By Jeannine Aversa, AP Economics Writer

WASHINGTON (AP) — The economy's 5.7% growth last quarter — the fastest pace since 2003 — was a step toward shrinking the nation's 10% unemployment rate.

There's just one problem: Growth would have to equal 5% for all of 2010 just to lower the average jobless rate for the year by 1 percentage point.

And economists don't think that's possible.

Most analysts say economic activity will slow to 2.5% or 3% growth for the current quarter as the benefits fade from government stimulus efforts and from companies drawing down less of their stockpiles.

That's why the Federal Reserve and outside economists think it will take until around the middle of the decade to lower the double-digit jobless rate to a more normal 5% or 6%.

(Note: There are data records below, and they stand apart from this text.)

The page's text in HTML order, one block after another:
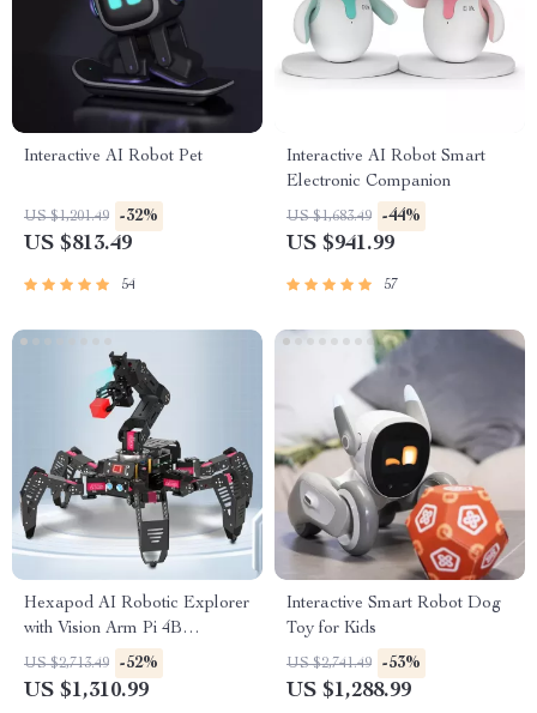
Interactive AI Robot Pet
US $1,201.49 -32%
US $813.49
54
Interactive AI Robot Smart
Electronic Companion
US $1,683.49 -44%
US $941.99
57
Hexapod AI Robotic Explorer
with Vision Arm Pi 4B
Powered Robot Kit
US $2,713.49 -52%
US $1,310.99
Interactive Smart Robot Dog
Toy for Kids
US $2,741.49 -53%
US $1,288.99
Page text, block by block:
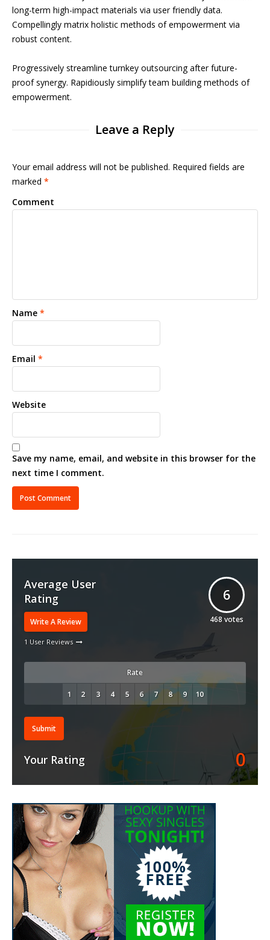
long-term high-impact materials via user friendly data.
Compellingly matrix holistic methods of empowerment via
robust content.
Progressively streamline turnkey outsourcing after future-
proof synergy. Rapidiously simplify team building methods of
empowerment.
Leave a Reply
Your email address will not be published. Required fields are
marked *
Comment
Name *
Email *
Website
Save my name, email, and website in this browser for the
next time I comment.
Average User
Rating
Write A Review
1 User Reviews
6
468 votes
Rate
Submit
Your Rating 0
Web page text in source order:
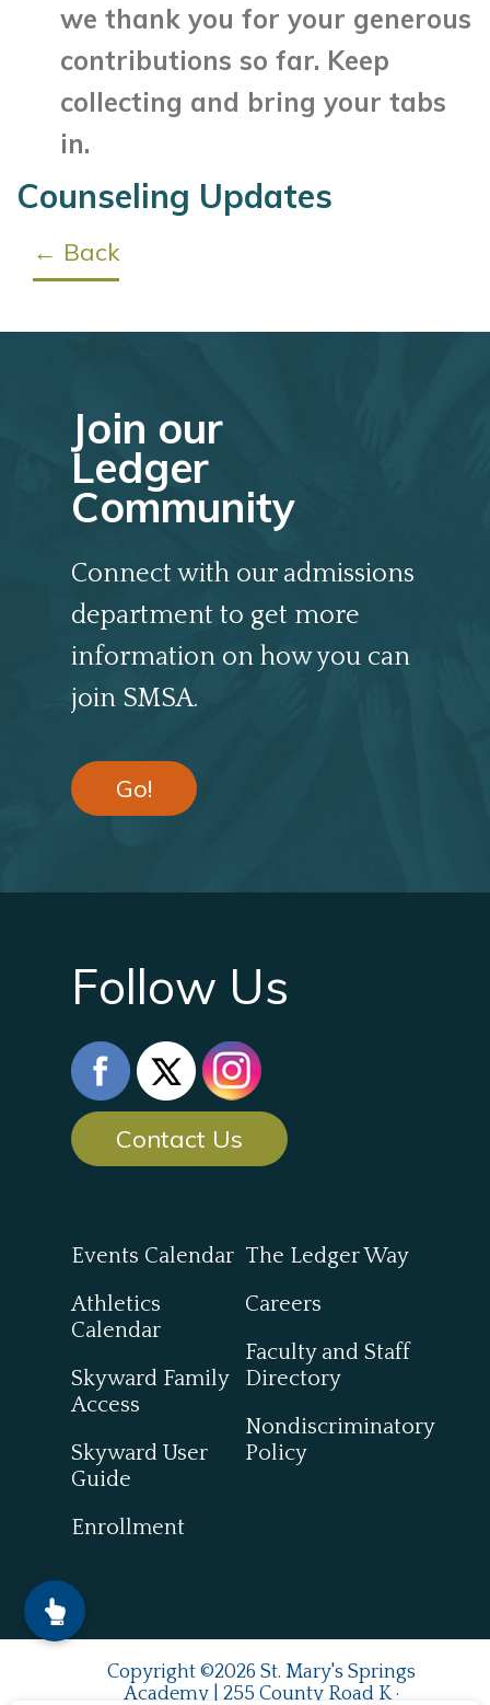
we thank you for your generous
contributions so far. Keep
collecting and bring your tabs
in.
Counseling Updates
← Back
Join our
Ledger
Community
Connect with our admissions
department to get more
information on how you can
join SMSA.
Go!
Follow Us
Contact Us
Events Calendar
Athletics
Calendar
Skyward Family
Access
Skyward User
Guide
Enrollment
The Ledger Way
Careers
Faculty and Staff
Directory
Nondiscriminatory
Policy
Copyright ©2026 St. Mary's Springs
Academy | 255 County Road K ·

Another way of looking at it: A net total of about 3 million jobs would have to be created this year to lower the average unemployment rate by 1 percentage point for 2010, economists estimate. Yet even optimists think the creation of 1 million net jobs is probably out of reach this year.

High unemployment poses a risk to the unfolding recovery because it leads consumers to spend less, keeping economic growth weak. A sharp pullback in spending might even push the economy back into a recession. Joblessness also represents a danger for President Barack Obama's Democratic Party in this fall's congressional elections.

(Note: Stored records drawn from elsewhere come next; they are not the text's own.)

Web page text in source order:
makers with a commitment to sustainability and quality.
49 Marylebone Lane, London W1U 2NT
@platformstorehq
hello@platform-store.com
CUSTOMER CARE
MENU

The National Association for Business Economics and the International Monetary Fund think gross domestic product will rise just under 3% for all of this year. GDP, the best gauge of economic activity, measures the value of all goods and services produced in the United States.

To get a sense of just how deep a dent the worst recession since the 1930s has made in the economy, consider this: The economy shrank 2.4% for all of 2009 — the sharpest drop since 1946. It was also the first annual decline since 1991.